Your instructions
Print all the records below exactly as they stand, but leave out the pictures.

========

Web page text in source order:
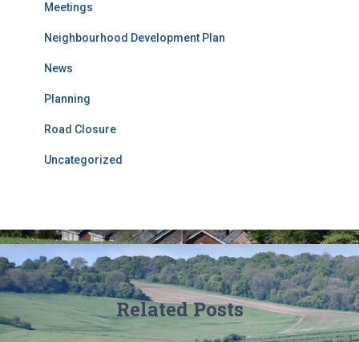
Meetings
Neighbourhood Development Plan
News
Planning
Road Closure
Uncategorized
Related Posts
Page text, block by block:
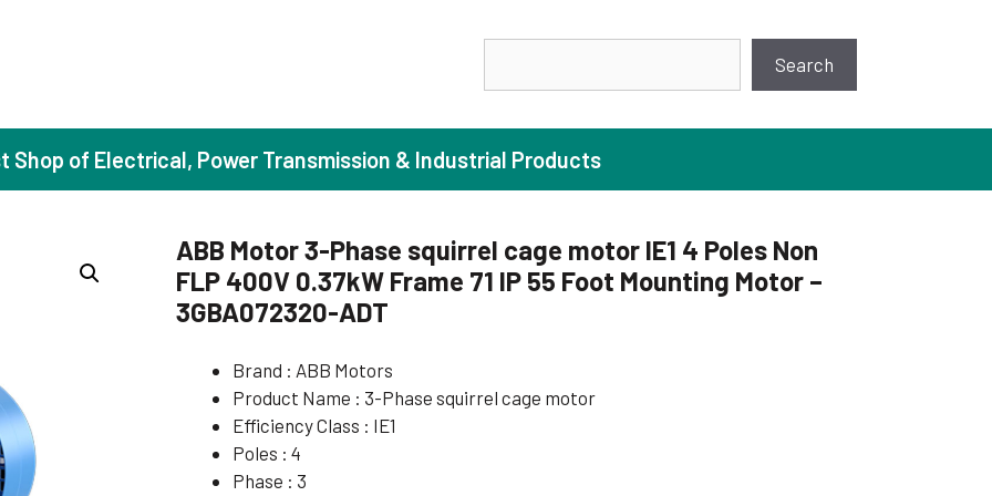
Search
(High Efficiency)
(Premium Efficiency)
(Super Premium Efficiency)
Motors (FLP)
Domestic Pumps
Shop of Electrical, Power Transmission & Industrial Products
ABB Motor 3-Phase squirrel cage motor IE1 4 Poles Non
FLP 400V 0.37kW Frame 71 IP 55 Foot Mounting Motor –
3GBA072320-ADT
Brand : ABB Motors
Product Name : 3-Phase squirrel cage motor
Efficiency Class : IE1
Poles : 4
Phase : 3
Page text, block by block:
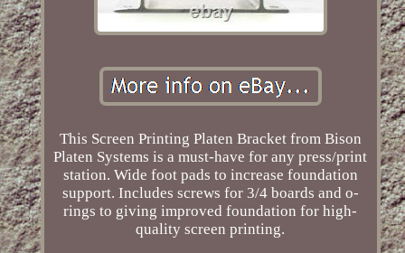
This Screen Printing Platen Bracket from Bison
Platen Systems is a must-have for any press/print
station. Wide foot pads to increase foundation
support. Includes screws for 3/4 boards and o-
rings to giving improved foundation for high-
quality screen printing.
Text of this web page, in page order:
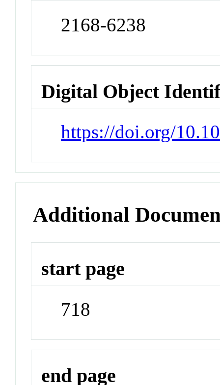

========

Answer below
Web page text in source order:
Meetings
Neighbourhood Development Plan
News
Planning
Road Closure
Uncategorized
Related Posts
Page text, block by block:
Search
(High Efficiency)
(Premium Efficiency)
(Super Premium Efficiency)
Motors (FLP)
Domestic Pumps
Shop of Electrical, Power Transmission & Industrial Products
ABB Motor 3-Phase squirrel cage motor IE1 4 Poles Non
FLP 400V 0.37kW Frame 71 IP 55 Foot Mounting Motor –
3GBA072320-ADT
Brand : ABB Motors
Product Name : 3-Phase squirrel cage motor
Efficiency Class : IE1
Poles : 4
Phase : 3
Page text, block by block:
This Screen Printing Platen Bracket from Bison
Platen Systems is a must-have for any press/print
station. Wide foot pads to increase foundation
support. Includes screws for 3/4 boards and o-
rings to giving improved foundation for high-
quality screen printing.
Text of this web page, in page order:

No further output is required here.